Muhtar emmi,
* Muhtar emmim…
** Bir daha “muhtar emmim” desene. Senin böyle deyişin var ya bana “Cumhurbaşkanım” demişsin gibi geliyor.
** Muhtar emmi.
** Muhtar emmim söyle.
** Muhtar emmi. Hayırlı olsun, yine ve yeniden Muhtarlık için aday olmuşsunuz.
Sizi siyaseti bıraktı diye biliyorduk.
** Evet, öyle oldu. Bana kalsa aday vs. olmayacaktım, rahatım yerindeydi. Artık adaylık ve herhangi bir görev vs. benden geçti diyordum. Fakat gördüm ki büyük talepler geldi. Hem halkım beni unutmamış, hem de büyüklerim beni unutmamış. Biz de görev istenmez, görev verilir. Büyüklerimin ve Halkımın taleplerine hayır diyemezdim. Partim pırtım, yere gelmez sırtım. Kim ne diyebilir ki partim beni uygun gördü.
** Halkın talebi değil de kendisi oraya buraya siyasetçilere, valiliğe, kaymakamlığa diğer mahalle muhtarlarına, genel merkeze telefon ettirdi mesaj attırdı diyorlar. Malum iletişim çağındayız.
Dr. Kazım Arslan’ın da ayağını kaydırdı diyorlar
** Ne münasebet canım. Halkım istedi ben de geldim. Ben halkıma ve büyüklerimin kararlarına değer veren bir insanım. Bu seçime kadar böyle. Ben kimsenin ayağını-mayağını kaydırmadım.
Benim şahıslarla işim olmaz. Ben büyük büyük ideallerin adamıyım. Çevremde bunu herkes bilir.

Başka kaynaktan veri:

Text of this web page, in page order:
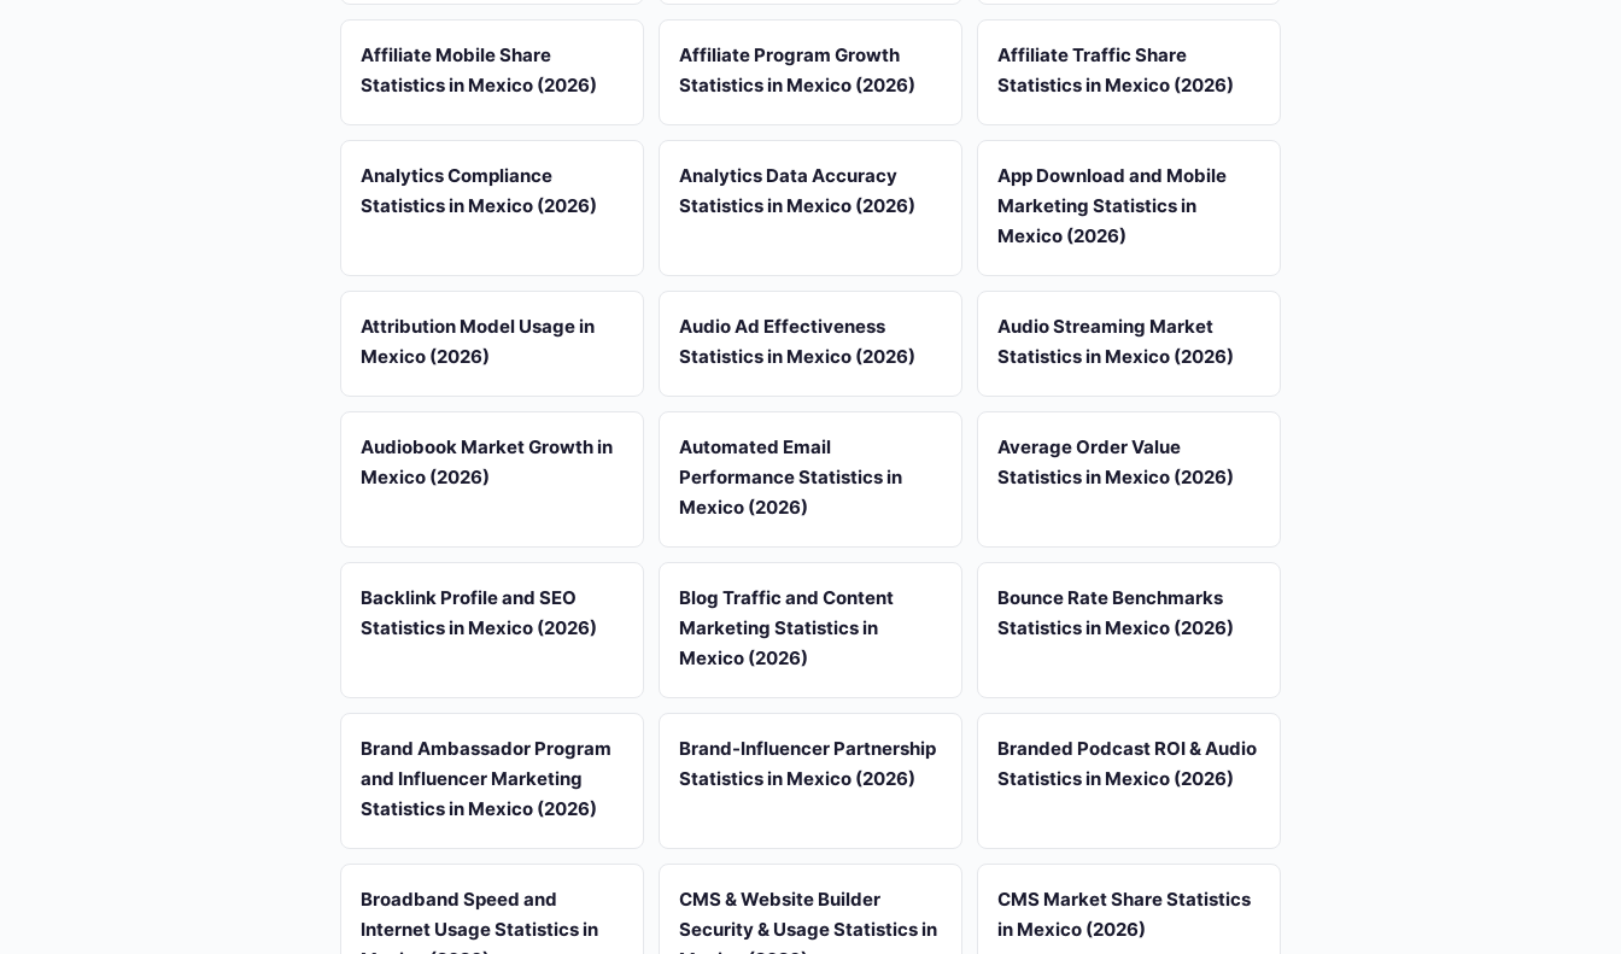
Affiliate Mobile Share
Statistics in Mexico (2026)
Affiliate Program Growth
Statistics in Mexico (2026)
Affiliate Traffic Share
Statistics in Mexico (2026)
Analytics Compliance
Statistics in Mexico (2026)
Analytics Data Accuracy
Statistics in Mexico (2026)
App Download and Mobile
Marketing Statistics in
Mexico (2026)
Attribution Model Usage in
Mexico (2026)
Audio Ad Effectiveness
Statistics in Mexico (2026)
Audio Streaming Market
Statistics in Mexico (2026)
Audiobook Market Growth in
Mexico (2026)
Automated Email
Performance Statistics in
Mexico (2026)
Average Order Value
Statistics in Mexico (2026)
Backlink Profile and SEO
Statistics in Mexico (2026)
Blog Traffic and Content
Marketing Statistics in
Mexico (2026)
Bounce Rate Benchmarks
Statistics in Mexico (2026)
Brand Ambassador Program
and Influencer Marketing
Statistics in Mexico (2026)
Brand-Influencer Partnership
Statistics in Mexico (2026)
Branded Podcast ROI & Audio
Statistics in Mexico (2026)
Broadband Speed and
Internet Usage Statistics in
CMS & Website Builder
Security & Usage Statistics in
CMS Market Share Statistics
in Mexico (2026)
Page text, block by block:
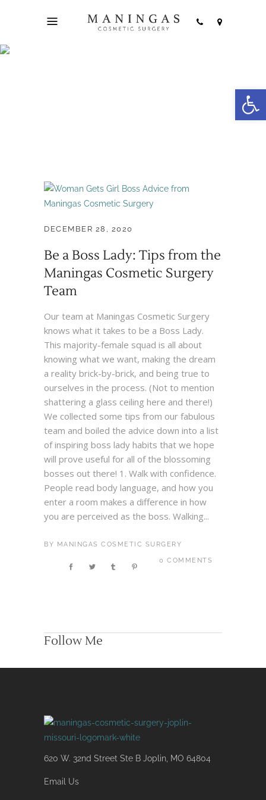
DECEMBER 28, 2020
Be a Boss Lady: Tips from the
Maningas Cosmetic Surgery
Team
Our team at Maningas Cosmetic Surgery
knows what it takes to be a Boss Lady.
This majority-female squad is all about
knowing what we want, making the dream
a reality brick-by-brick, and being true to
ourselves in the process. (Not to mention
shattering a glass ceiling here and there!)
We collected some tips from our fabulous
team and boiled the advice down into a list
of inspiring boss lady habits that we hope
will prove useful for all of the blossoming
bosses out there! 1. Walk with confidence.
People read body language, and how you
enter a room makes a difference in how
you are perceived as the boss. Walking...
BY MANINGAS COSMETIC SURGERY
0 COMMENTS
Follow Me
620 W. 32nd Street Ste B Joplin, MO 64804
Email Us
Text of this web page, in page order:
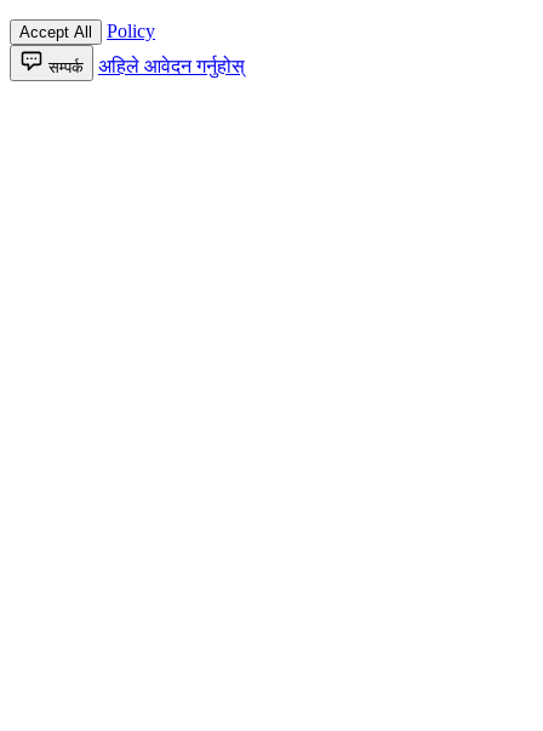
Accept All Policy
सम्पर्क अहिले आवेदन गर्नुहोस्
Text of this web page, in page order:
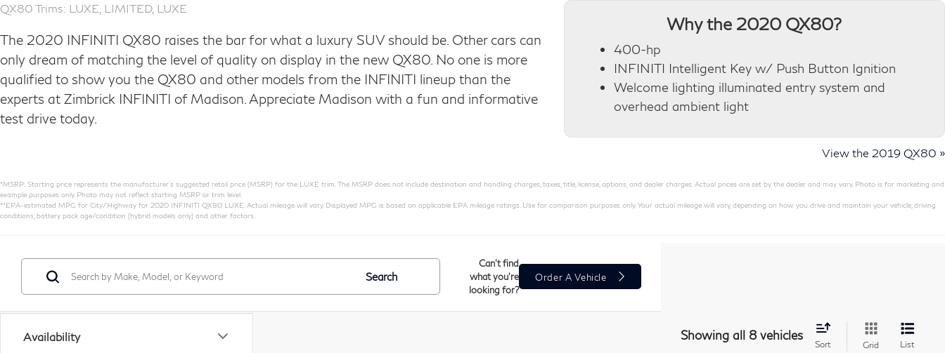
QX80 Trims: LUXE, LIMITED, LUXE
The 2020 INFINITI QX80 raises the bar for what a luxury SUV should be. Other cars can
only dream of matching the level of quality on display in the new QX80. No one is more
qualified to show you the QX80 and other models from the INFINITI lineup than the
experts at Zimbrick INFINITI of Madison. Appreciate Madison with a fun and informative
test drive today.
Why the 2020 QX80?
400-hp
INFINITI Intelligent Key w/ Push Button Ignition
Welcome lighting illuminated entry system and
overhead ambient light
View the 2019 QX80 »
*MSRP: Starting price represents the manufacturer’s suggested retail price (MSRP) for the LUXE trim. The MSRP does not include destination and handling charges, taxes, title, license, options, and dealer charges. Actual prices are set by the dealer and may vary. Photo is for marketing and
example purposes only. Photo may not reflect starting MSRP or trim level.
**EPA-estimated MPG for City/Highway for 2020 INFINITI QX80 LUXE. Actual mileage will vary. Displayed MPG is based on applicable EPA mileage ratings. Use for comparison purposes only. Your actual mileage will vary, depending on how you drive and maintain your vehicle, driving
conditions, battery pack age/condition (hybrid models only) and other factors.
Availability
Search
Can't find
what you're
looking for?
Order A Vehicle
Showing all 8 vehicles
Sort Grid List
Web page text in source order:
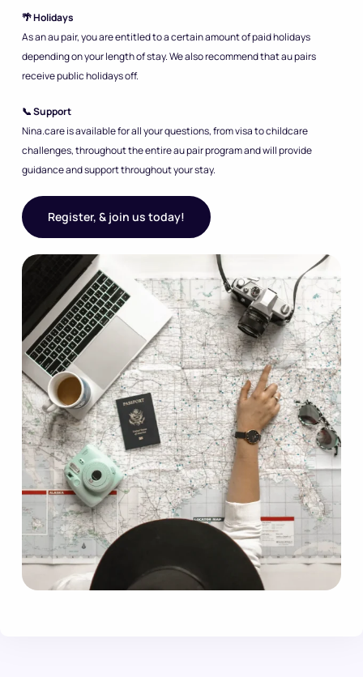
🌴 Holidays
As an au pair, you are entitled to a certain amount of paid holidays
depending on your length of stay. We also recommend that au pairs
receive public holidays off.
📞 Support
Nina.care is available for all your questions, from visa to childcare
challenges, throughout the entire au pair program and will provide
guidance and support throughout your stay.
Register, & join us today!
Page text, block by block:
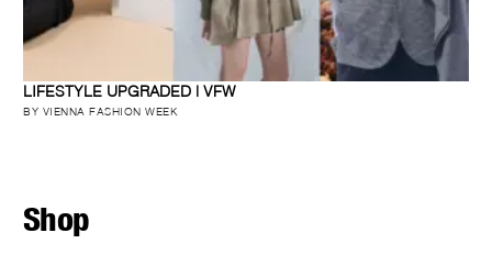
LIFESTYLE UPGRADED | VFW
BY VIENNA FASHION WEEK
Shop
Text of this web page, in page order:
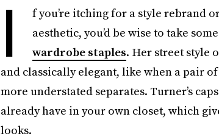
I
f you’re itching for a style rebrand
aesthetic, you’d be wise to take
wardrobe staples. Her street style
and classically elegant, like when a pair
more understated separates. Turner’s
already have in your own closet, which
looks.
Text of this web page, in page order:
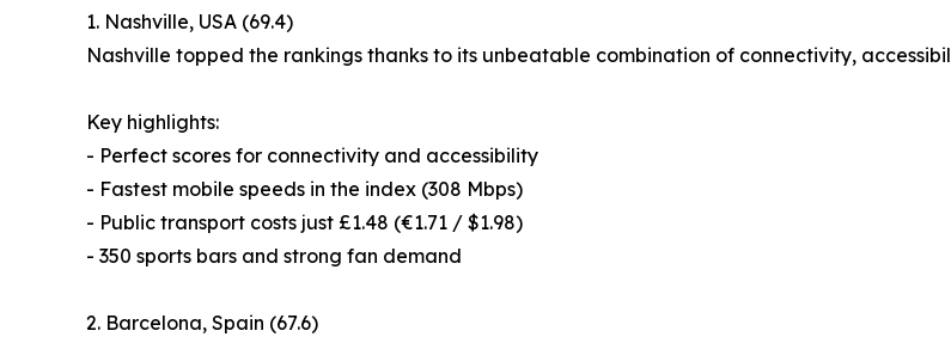
1. Nashville, USA (69.4)
Nashville topped the rankings thanks to its unbeatable combination of connectivity,
Key highlights:
- Perfect scores for connectivity and accessibility
- Fastest mobile speeds in the index (308 Mbps)
- Public transport costs just £1.48 (€1.71 / $1.98)
- 350 sports bars and strong fan demand
2. Barcelona, Spain (67.6)
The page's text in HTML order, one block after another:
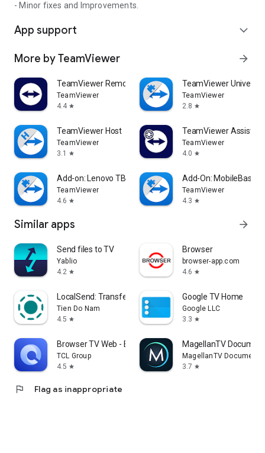
- Minor fixes and Improvements.
App support expand_more
More by TeamViewer arrow_forward
TeamViewer Remote Control
TeamViewer
4.4 star
TeamViewer
TeamViewer
2.8 star
TeamViewer Host
TeamViewer
3.1
star
TeamViewer Assist
TeamViewer
4.0 star
Add-on: Lenovo TB 8505F
TeamViewer
4.6 star
Add-On: MobileBase
TeamViewer
4.3 star
Similar apps arrow_forward
Send files to TV
Yablio
4.2 star
Browser
browser-app.com
4.6 star
LocalSend: Transfer Files
Tien Do Nam
4.5 star
Google TV Home
Google LLC
3.3 star
Browser TV Web - BrowseHere
TCL Group
4.5 star
MagellanTV
MagellanTV
3.7 star
flag Flag as inappropriate
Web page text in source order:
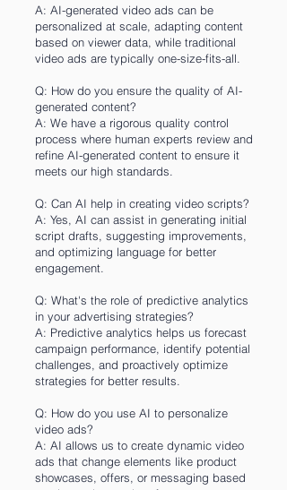
A: AI-generated video ads can be
personalized at scale, adapting content
based on viewer data, while traditional
video ads are typically one-size-fits-all.
Q: How do you ensure the quality of AI-
generated content?
A: We have a rigorous quality control
process where human experts review and
refine AI-generated content to ensure it
meets our high standards.
Q: Can AI help in creating video scripts?
A: Yes, AI can assist in generating initial
script drafts, suggesting improvements,
and optimizing language for better
engagement.
Q: What's the role of predictive analytics
in your advertising strategies?
A: Predictive analytics helps us forecast
campaign performance, identify potential
challenges, and proactively optimize
strategies for better results.
Q: How do you use AI to personalize
video ads?
A: AI allows us to create dynamic video
ads that change elements like product
showcases, offers, or messaging based
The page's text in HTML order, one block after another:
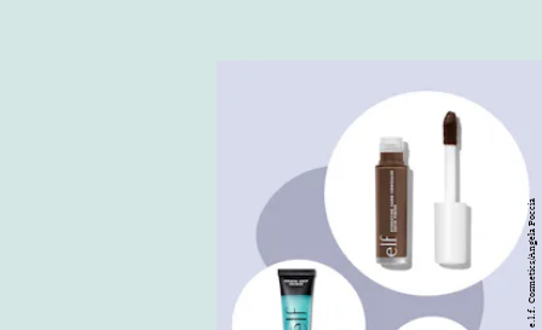
e.l.f. Cosmetics/Angela Poccia
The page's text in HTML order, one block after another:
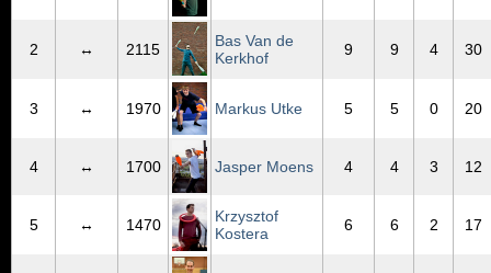
2 ↔ 2115
Bas Van de
Kerkhof
9 9 4 30
3 ↔ 1970 Markus Utke 5 5 0 20
4 ↔ 1700 Jasper Moens 4 4 3 12
5 ↔ 1470
Krzysztof
Kostera
6 6 2 17
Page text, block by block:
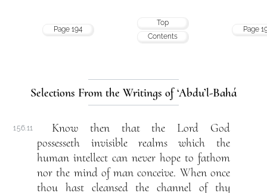
Page 194
Top
Contents
Page
Selections From the Writings of ‘Abdu’l-Bahá
156.11
Know then that the Lord God
possesseth invisible realms which the
human intellect can never hope to fathom
nor the mind of man conceive. When once
thou hast cleansed the channel of thy

Kaldı ki ben Muhtarlığım sırasında büyük hizmetler yaptım, tabii beni unutmazlar, Hatta mahallenin yıpranan yollarını kaç kere değiştirip yenilettim. Söktürdüm yaptırdım, söktürdüm yaptırdım. Neden? Çünkü vatandaşlarım yeni kaldırımlarda yürüsünler ve ayakkabıları hem aşınmasın, hem de kirlenmesin diye. Biliyorsun garibi var fakiri var. Adım bile kaldırımlarda kullandığım malzemelerle özdeş anılmaya başladı.
** Demek mahallenize çok büyük hizmetlerde bulundunuz? Ne gibi mesela: Biraz açar mısınız?
** Tabi büyük, çok büyük hizmetlerde bulundum, spor’u ihya ettim. Baktım ki en iyi propaganda spor üzerinden yapılıyor. Orada iyi bir potansiyel var ben de spor konusuna yöneldim.
Mahallemizin yanına bir mahalle daha kurmaya karar verdim ve topladığım paraları boşu boşuna beklemesin diye bankere yatırdım ve kar ettirdim. Biliyorsunuz o günlerde bankere para yatırmak modaydı. Ne yaptımsa mahallem için yaptım.
Sonra mahalleye “mandıra” tesisleri yaptım.
Her mahalle muhtarı cadde ve sokaklarını asfalt yaparken, ben daha dayanıklı olur düşüncesiyle şehrin tüm sokaklarını orta çağ Avrupa kentleri gibi taş ile döşettim. Şehre tarihi bir hava verdim. Mahallemiz Avrupa’nın önemli bir kenti gibi taş sokakları ile ne kadar turist çeker diye düşündüm.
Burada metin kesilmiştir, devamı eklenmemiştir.